▶ **Task inputs**:
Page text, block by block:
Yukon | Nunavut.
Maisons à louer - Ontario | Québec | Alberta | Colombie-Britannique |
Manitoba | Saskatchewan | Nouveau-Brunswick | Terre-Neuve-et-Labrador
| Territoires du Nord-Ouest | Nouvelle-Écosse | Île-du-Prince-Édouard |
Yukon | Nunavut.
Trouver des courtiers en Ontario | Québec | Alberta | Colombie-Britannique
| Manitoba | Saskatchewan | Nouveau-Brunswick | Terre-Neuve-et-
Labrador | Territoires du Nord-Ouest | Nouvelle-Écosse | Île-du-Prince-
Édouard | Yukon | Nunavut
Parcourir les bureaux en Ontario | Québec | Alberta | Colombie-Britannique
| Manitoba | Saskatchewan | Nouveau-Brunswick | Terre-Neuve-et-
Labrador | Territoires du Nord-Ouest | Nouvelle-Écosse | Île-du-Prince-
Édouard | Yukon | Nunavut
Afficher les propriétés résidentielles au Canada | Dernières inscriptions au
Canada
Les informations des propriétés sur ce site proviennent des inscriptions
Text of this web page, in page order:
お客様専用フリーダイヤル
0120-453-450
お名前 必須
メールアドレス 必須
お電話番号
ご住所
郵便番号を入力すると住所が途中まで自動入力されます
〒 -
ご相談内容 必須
==
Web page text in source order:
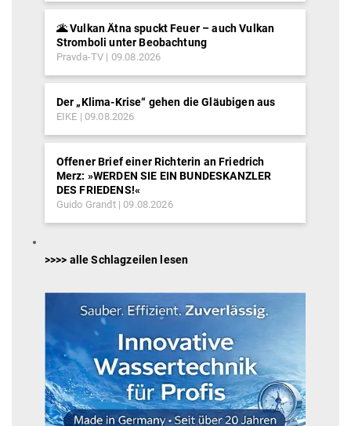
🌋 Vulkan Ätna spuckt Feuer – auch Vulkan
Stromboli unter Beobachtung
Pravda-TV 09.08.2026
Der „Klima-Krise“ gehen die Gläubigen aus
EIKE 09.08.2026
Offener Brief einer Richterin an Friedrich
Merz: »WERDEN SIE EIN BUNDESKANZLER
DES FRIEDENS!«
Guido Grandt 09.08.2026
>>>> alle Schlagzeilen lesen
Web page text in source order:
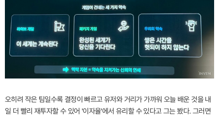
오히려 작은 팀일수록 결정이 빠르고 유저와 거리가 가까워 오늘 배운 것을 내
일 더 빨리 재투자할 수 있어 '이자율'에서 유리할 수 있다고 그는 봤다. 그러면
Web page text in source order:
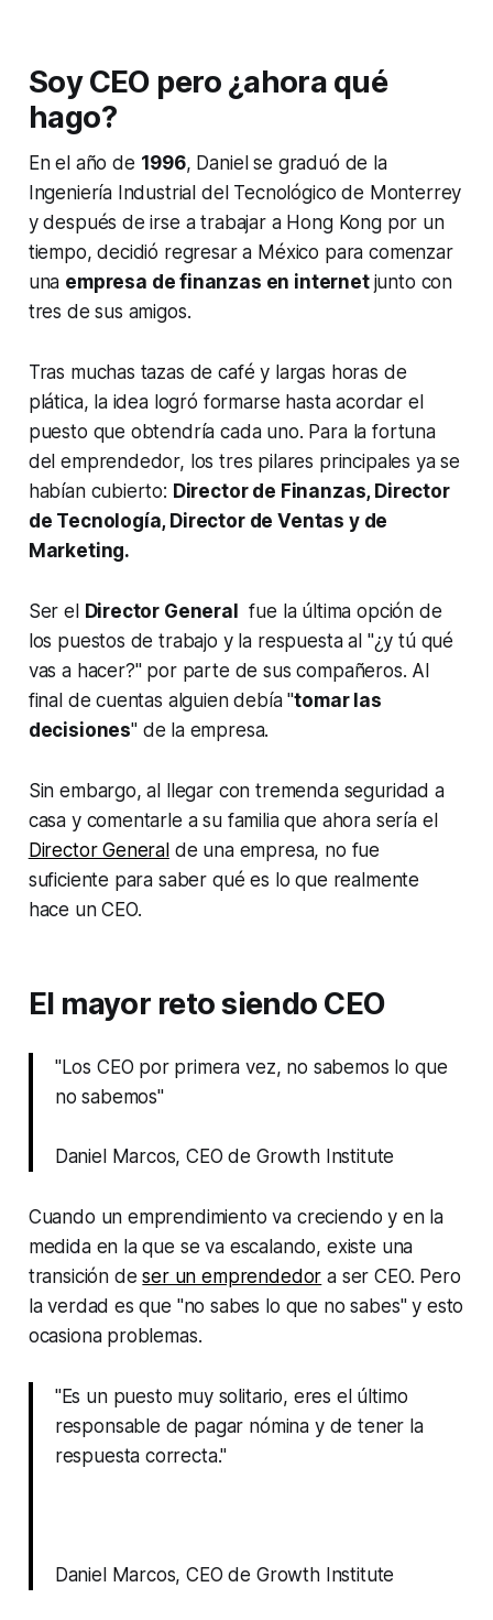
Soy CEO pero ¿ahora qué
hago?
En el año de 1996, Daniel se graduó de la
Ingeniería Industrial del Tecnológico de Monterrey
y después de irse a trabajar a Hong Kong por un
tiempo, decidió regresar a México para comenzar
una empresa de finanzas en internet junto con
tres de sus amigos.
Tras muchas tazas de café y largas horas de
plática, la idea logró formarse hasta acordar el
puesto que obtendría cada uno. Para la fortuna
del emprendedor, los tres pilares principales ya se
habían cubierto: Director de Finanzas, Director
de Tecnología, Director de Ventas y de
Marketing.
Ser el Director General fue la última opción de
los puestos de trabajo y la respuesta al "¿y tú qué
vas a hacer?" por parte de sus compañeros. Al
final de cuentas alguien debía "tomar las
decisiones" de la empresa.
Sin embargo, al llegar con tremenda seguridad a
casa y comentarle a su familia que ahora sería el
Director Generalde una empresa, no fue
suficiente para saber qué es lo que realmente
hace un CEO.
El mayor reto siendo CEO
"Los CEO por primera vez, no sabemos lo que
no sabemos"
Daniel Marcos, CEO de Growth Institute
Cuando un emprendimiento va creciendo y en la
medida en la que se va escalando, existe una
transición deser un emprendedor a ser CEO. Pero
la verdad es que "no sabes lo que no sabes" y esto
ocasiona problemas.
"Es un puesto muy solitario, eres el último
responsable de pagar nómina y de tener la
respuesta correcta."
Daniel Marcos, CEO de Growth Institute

▶ **Task prompt**: Once the line with "오히려 작은 팀일수록 결정이 빠르고 유저와 거리가 가까워 오늘 배운 것을 내" is found above, transcribe each line from it through the line with "transición deser un", exactly, and omit the pictures.

▶ **Your response**:
오히려 작은 팀일수록 결정이 빠르고 유저와 거리가 가까워 오늘 배운 것을 내
일 더 빨리 재투자할 수 있어 '이자율'에서 유리할 수 있다고 그는 봤다. 그러면
Web page text in source order:
Soy CEO pero ¿ahora qué
hago?
En el año de 1996, Daniel se graduó de la
Ingeniería Industrial del Tecnológico de Monterrey
y después de irse a trabajar a Hong Kong por un
tiempo, decidió regresar a México para comenzar
una empresa de finanzas en internet junto con
tres de sus amigos.
Tras muchas tazas de café y largas horas de
plática, la idea logró formarse hasta acordar el
puesto que obtendría cada uno. Para la fortuna
del emprendedor, los tres pilares principales ya se
habían cubierto: Director de Finanzas, Director
de Tecnología, Director de Ventas y de
Marketing.
Ser el Director General fue la última opción de
los puestos de trabajo y la respuesta al "¿y tú qué
vas a hacer?" por parte de sus compañeros. Al
final de cuentas alguien debía "tomar las
decisiones" de la empresa.
Sin embargo, al llegar con tremenda seguridad a
casa y comentarle a su familia que ahora sería el
Director Generalde una empresa, no fue
suficiente para saber qué es lo que realmente
hace un CEO.
El mayor reto siendo CEO
"Los CEO por primera vez, no sabemos lo que
no sabemos"
Daniel Marcos, CEO de Growth Institute
Cuando un emprendimiento va creciendo y en la
medida en la que se va escalando, existe una
transición deser un emprendedor a ser CEO. Pero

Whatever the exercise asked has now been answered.